= Peter Dmytruk =

Canadian Air Force officer

Peter Dmytruk (May 27, 1920 in Radisson, Saskatchewan – December 9, 1943 at Les Martres-de-Veyre, Puy-de-Dôme, Auvergne Province, Occupied France) was a Sergeant in the Royal Canadian Air Force who was killed fighting with the French Resistance during World War II.

==Life==
Peter Dmytruk was born in Radisson, Saskatchewan in 1920 to a Ukrainian immigrant family. At the outbreak of World War II, Peter Dmytruk was living in Wynyard, Saskatchewan when he joined the Royal Canadian Air Force in July 1941. Following his training, he was shipped overseas where he served as a Halifax tail gunner with 405 Squadron RCAF. During a mission over France, just east of Paris, Flight Sergeant Dmytruk's plane was hit by German anti-aircraft fire. He survived the crash and after hiding in the woods, he was protected by locals who put him in touch with members of the French Underground. Dmytruk was led south through German-occupied France towards the escape route through the Pyrenees into Spain. Along the way, he was deeply impacted by the plight of the French people under Nazi occupation and chose not to be smuggled out of the country. Instead, he joined the French Resistance, which dubbed him, "Pierre le Canadien."

Peter Dmytruk's duties for the Resistance brought him to the small village of Les Martres-de-Veyre, about 15 kilometers south of Clermont-Ferrand where he gained a reputation amongst his French colleagues as a fearless fighter, undeterred by the ever-present danger. Following the sabotage of a German troop and munitions train, the Germans sent troops into Les Martres-de-Veyre. Normally, the usual Wehrmacht reprisal for such sabotage incidents involved executing all the men in the village. However, on December 9, 1943, Peter Dmytruk was arrested and because it was believed that the notorious "Pierre le Canadien" was responsible for the train sabotage, he was executed on the spot. As a result, the German military believed they had broken the backbone of the local Resistance movement.

==Aftermath==
The people of Les Martres-de-Veyre buried the 23-year-old Peter Dmytruk with honours in the community cemetery. Because of the war, it would be more than a year before the Canadian government could confirm Dmytruk's death to his family. Following VE Day, however, he was amongst those individuals almost completely forgotten, as the Canadian people were anxious to put the War behind them.

However, acclaimed as a hero whose selfless courage helped bring freedom to France and whose death saved the life of many residents of Les Martres-de-Veyre, a street was named after him. The Fourth French Republic honoured Dmytruk with the Croix de Guerre and at the end of the War, beginning in 1946 and each year thereafter, the citizens of Les Martres-de-Veyre held a parade and memorial service at his monument.
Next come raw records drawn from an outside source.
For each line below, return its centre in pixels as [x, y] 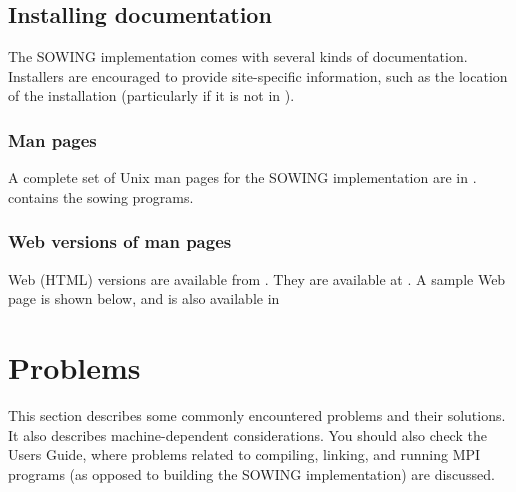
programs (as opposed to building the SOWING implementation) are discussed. [251, 473]
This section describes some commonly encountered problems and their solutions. [257, 414]
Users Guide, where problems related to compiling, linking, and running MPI [244, 454]
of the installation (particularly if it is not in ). [151, 95]
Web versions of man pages [120, 241]
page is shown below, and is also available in [144, 298]
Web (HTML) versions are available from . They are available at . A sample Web [257, 278]
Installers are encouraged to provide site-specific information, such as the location [258, 75]

Almost thirty years after his death, in August 1972, the surprised mayor of Wynyard, Saskatchewan received a letter from the mayor of Les Martres-de-Veyre, who proposed to honour the slain Canadian airman through the twinning of their two small towns and the creation of a new and larger memorial at Dmytruk's gravesite. On the thirtieth anniversary of his death, a 13-person delegation of Dmytruk's relatives and officials from Saskatchewan joined the French commemoration ceremony.

In 1999, Peter Dmytruk was awarded the "Nation Builders Awards" that honours the contributions of outstanding Ukrainian Canadians from the Province of Saskatchewan.